Оглохнув от рева скважины, от счастья, Николай не слышал его.

— Федор! Кочергин! — кричал он. — Наводить фонтанку! Держите золото! — Он бросился сам в нефтяной водопад, к горлу колонны, чувствуя, как непередаваемая радость захлестывает все его существо.

В буром ливне метались люди в брезентовых капюшонах, зажимая горло бушующей скважины.

Через десять минут она подчинилась.

Вышка заблистала под солнцем, как антрацит. Весь черный, сверкая зубами и белками глаз, на мостки буровой вышел Федор Кочергин. Не боясь забрызгать высокое начальство, он лихо ударил рукавицей о рукавицу, огляделся счастливо и засмеялся:

— Дельно дала! Никогда такого фонтана еще не видел, братцы!

И генерал пожал его испачканные мазутом руки, потом обратился к Николаю:

— Великолепно, Горбачев! Герои у тебя здесь, по-фронтовому двинули!.. Теперь срочно получайте металлические вышки, стройте механический цех, клуб. Хватит кустарничать! Людьми поможем. Дел у нас теперь впереди непочатый край!

— Дела еще только начинаются, — подтвердил Николай, удовлетворенно оглядывая толпящихся вокруг людей. Три месяца всего прошло, а впереди — годы и непочатая тайга! Впереди еще — целая жизнь!

А рядом с ним старуха тихонько вытирала концом платка глаза. Сказка все еще продолжалась вокруг нее…

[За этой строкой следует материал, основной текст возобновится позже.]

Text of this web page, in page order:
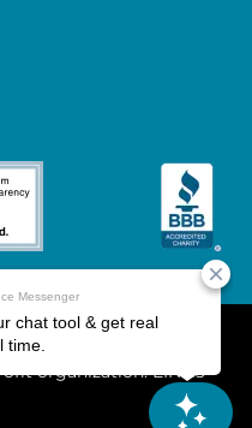
The Parkinson's
organization. EIN: 13-
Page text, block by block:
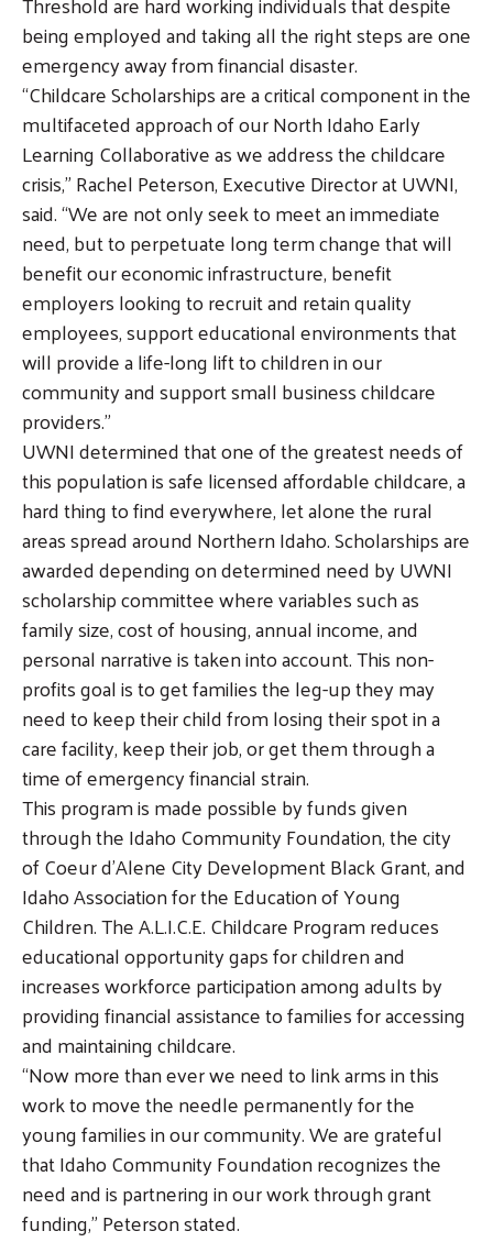
Search
SEARCH
being employed and taking all the right steps are one
emergency away from financial disaster.
“Childcare Scholarships are a critical component in the
multifaceted approach of our North Idaho Early
Learning Collaborative as we address the childcare
crisis,” Rachel Peterson, Executive Director at UWNI,
said. “We are not only seek to meet an immediate
need, but to perpetuate long term change that will
benefit our economic infrastructure, benefit
employers looking to recruit and retain quality
employees, support educational environments that
will provide a life-long lift to children in our
community and support small business childcare
providers.”
UWNI determined that one of the greatest needs of
this population is safe licensed affordable childcare, a
hard thing to find everywhere, let alone the rural
areas spread around Northern Idaho. Scholarships are
awarded depending on determined need by UWNI
scholarship committee where variables such as
family size, cost of housing, annual income, and
personal narrative is taken into account. This non-
profits goal is to get families the leg-up they may
need to keep their child from losing their spot in a
care facility, keep their job, or get them through a
time of emergency financial strain.
This program is made possible by funds given
through the Idaho Community Foundation, the city
of Coeur d’Alene City Development Black Grant, and
Idaho Association for the Education of Young
Children. The A.L.I.C.E. Childcare Program reduces
educational opportunity gaps for children and
increases workforce participation among adults by
providing financial assistance to families for accessing
and maintaining childcare.
“Now more than ever we need to link arms in this
work to move the needle permanently for the
young families in our community. We are grateful
that Idaho Community Foundation recognizes the
need and is partnering in our work through grant
funding,” Peterson stated.

Степан Глыбин, поддерживаемый под руки Дусей Сомовой, кренился к Смирнову.

Бригадир прослышал где-то о допросе пленных диверсантов. Командир ихний, офицер, будто бы заявил на допросе, что он ни за что не рискнул бы высадиться в столь глубокий тыл Советов, если бы его не ввели в заблуждение. Советский Север, сказали ему, населен исключительно огнеопасными элементами, только и мечтающими о свержении большевиков. Десант готовился, стало быть, в расчете на поддержку…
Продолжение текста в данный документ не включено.